### Imports

In [1]:
import pandas as pd
import numpy as np
import matplotlib.pyplot as plt
import seaborn as sns

## preprocessing
from sklearn.model_selection import train_test_split
from sklearn.preprocessing import LabelEncoder

## preprocessing - NLP
from sklearn.feature_extraction.text import CountVectorizer, TfidfVectorizer
from nltk import word_tokenize
from nltk.stem import WordNetLemmatizer

## workflow
from sklearn.pipeline import Pipeline
from sklearn.compose import ColumnTransformer
from sklearn.model_selection import GridSearchCV

## models
from sklearn.dummy import DummyClassifier
from sklearn.linear_model import LogisticRegression
from sklearn.neighbors import KNeighborsClassifier

## metrics
from sklearn.metrics import accuracy_score, balanced_accuracy_score, recall_score, precision_score, f1_score, confusion_matrix

In [2]:
%run 00_Workflow_Functions.ipynb import na_only

In [3]:
# recovering train and test data
%store -r stored_data

In [4]:
X_train = stored_data['X_train']
X_test = stored_data['X_test']

y_train_encoded = stored_data['y_train_encoded']
y_test_encoded = stored_data['y_test_encoded']

### Vectorizing Data

For our first model iteration, we will do a simple vectorization of text data.
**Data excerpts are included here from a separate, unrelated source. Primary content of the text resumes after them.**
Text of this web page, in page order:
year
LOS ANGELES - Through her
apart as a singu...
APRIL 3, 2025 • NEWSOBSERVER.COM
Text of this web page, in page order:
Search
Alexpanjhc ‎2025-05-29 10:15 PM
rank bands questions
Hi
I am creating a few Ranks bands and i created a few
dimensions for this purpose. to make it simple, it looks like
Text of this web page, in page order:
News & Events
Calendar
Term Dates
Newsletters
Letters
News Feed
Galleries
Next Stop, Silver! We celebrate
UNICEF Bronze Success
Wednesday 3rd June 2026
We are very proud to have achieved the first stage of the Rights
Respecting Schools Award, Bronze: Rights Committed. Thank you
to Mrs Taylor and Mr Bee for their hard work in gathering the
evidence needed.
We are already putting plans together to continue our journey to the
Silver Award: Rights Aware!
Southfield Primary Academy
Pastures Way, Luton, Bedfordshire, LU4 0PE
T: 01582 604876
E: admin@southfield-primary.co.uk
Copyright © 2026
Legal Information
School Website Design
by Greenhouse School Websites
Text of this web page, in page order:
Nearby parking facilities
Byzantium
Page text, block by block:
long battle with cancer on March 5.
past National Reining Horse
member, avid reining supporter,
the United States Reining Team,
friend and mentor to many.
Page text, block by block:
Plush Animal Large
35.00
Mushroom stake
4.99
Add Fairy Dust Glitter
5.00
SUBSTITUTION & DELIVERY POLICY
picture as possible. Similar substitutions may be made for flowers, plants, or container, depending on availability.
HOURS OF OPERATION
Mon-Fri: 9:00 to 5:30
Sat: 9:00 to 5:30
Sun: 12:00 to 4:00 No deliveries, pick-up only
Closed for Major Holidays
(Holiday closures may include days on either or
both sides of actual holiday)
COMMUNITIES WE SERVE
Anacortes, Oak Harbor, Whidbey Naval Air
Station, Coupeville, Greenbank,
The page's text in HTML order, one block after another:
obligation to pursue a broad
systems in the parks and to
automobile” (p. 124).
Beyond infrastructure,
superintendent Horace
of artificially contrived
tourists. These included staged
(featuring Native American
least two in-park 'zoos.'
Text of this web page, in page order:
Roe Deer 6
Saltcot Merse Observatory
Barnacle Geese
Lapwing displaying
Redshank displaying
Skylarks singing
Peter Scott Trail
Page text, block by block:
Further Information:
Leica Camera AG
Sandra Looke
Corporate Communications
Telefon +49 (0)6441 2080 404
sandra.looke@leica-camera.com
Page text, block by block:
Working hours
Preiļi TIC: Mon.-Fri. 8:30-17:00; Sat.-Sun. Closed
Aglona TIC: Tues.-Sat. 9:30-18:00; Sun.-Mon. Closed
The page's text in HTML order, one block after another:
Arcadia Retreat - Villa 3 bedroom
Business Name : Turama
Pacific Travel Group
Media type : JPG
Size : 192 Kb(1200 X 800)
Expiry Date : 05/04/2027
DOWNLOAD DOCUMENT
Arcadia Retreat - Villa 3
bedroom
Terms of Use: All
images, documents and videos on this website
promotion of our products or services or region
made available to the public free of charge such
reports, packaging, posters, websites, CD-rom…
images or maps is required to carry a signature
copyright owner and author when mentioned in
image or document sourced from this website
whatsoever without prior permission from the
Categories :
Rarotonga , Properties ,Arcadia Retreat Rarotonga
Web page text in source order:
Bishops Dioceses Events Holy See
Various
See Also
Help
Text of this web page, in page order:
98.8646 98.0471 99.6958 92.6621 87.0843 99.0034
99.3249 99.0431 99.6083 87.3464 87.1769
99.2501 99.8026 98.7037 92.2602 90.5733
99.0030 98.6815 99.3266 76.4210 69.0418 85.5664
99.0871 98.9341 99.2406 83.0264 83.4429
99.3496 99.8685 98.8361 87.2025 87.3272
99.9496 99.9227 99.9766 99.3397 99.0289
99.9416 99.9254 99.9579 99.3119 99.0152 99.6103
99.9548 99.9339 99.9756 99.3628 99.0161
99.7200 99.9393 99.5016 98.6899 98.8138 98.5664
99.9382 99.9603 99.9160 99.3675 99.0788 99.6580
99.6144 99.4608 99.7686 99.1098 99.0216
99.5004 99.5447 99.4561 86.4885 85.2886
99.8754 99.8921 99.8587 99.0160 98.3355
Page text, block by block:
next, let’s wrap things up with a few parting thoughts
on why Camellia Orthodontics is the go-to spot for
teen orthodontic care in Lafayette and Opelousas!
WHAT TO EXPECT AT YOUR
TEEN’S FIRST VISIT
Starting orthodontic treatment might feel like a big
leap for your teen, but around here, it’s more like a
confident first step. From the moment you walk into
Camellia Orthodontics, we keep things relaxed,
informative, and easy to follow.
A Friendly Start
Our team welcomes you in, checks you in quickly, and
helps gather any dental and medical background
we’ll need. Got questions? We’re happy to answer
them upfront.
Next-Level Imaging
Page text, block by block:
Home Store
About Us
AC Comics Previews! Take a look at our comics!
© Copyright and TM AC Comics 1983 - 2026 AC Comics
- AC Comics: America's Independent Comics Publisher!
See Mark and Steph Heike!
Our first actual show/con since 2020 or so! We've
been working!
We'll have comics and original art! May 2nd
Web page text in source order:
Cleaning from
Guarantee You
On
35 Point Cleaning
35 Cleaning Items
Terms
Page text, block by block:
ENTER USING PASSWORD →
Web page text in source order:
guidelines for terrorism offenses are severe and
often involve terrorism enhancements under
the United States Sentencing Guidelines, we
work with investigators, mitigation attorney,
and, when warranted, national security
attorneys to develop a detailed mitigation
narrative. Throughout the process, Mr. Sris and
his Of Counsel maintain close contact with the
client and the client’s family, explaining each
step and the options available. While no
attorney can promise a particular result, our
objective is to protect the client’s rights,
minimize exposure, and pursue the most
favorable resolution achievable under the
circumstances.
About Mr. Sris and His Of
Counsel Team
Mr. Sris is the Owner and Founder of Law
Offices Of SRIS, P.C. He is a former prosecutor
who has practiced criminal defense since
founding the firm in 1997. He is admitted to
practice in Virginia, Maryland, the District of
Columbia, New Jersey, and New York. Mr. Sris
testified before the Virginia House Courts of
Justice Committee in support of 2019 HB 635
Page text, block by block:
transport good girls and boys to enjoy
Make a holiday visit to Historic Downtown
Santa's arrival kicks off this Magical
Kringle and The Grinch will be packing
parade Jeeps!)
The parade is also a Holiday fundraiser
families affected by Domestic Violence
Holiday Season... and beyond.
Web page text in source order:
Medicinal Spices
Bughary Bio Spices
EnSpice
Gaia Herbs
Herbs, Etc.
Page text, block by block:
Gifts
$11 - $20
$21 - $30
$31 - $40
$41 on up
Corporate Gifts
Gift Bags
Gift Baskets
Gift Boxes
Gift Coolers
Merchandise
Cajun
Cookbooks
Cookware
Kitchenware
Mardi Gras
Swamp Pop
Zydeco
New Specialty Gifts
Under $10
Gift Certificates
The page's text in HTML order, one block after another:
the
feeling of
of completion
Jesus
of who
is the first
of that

We will then evaluate our model performance and further engineer our text features.

In [5]:
cvec = CountVectorizer()

In [6]:
cvec.fit_transform(X_train).A

array([[0, 0, 0, ..., 0, 0, 0],
       [0, 0, 0, ..., 0, 0, 0],
       [0, 0, 0, ..., 0, 0, 0],
       ...,
       [0, 0, 0, ..., 0, 0, 0],
       [0, 0, 0, ..., 0, 0, 0],
       [0, 0, 0, ..., 0, 0, 0]], dtype=int64)

In [8]:
X_train_cvec = pd.DataFrame(cvec.fit_transform(X_train).A, columns=cvec.get_feature_names_out())
X_test_cvec = pd.DataFrame(cvec.transform(X_test).A, columns=cvec.get_feature_names_out())
X_train_cvec.head(5)

Unnamed: 0,00,000,00001,026_007_plumb_repair,03,03am,04,054fd209,08,087,...,還是因為距離,還會陷入愛情嗎,那些懵懂而青澀的過往,那些沒有結果的感情,那個你本以為忘記的人,都成眷屬,都會實現,都會結果,都有可能改變你的生活,餘生
0,0,0,0,0,0,0,0,0,0,0,...,0,0,0,0,0,0,0,0,0,0
1,0,0,0,0,0,0,0,0,0,0,...,0,0,0,0,0,0,0,0,0,0
2,0,0,0,0,0,0,0,0,0,0,...,0,0,0,0,0,0,0,0,0,0
3,0,0,0,0,0,0,0,0,0,0,...,0,0,0,0,0,0,0,0,0,0
4,0,0,0,0,0,0,0,0,0,0,...,0,0,0,0,0,0,0,0,0,0


In [10]:
print(X_train_cvec.shape, X_test_cvec.shape)

(1857, 12373) (619, 12373)


Both train and test splits have been successfully vectorized.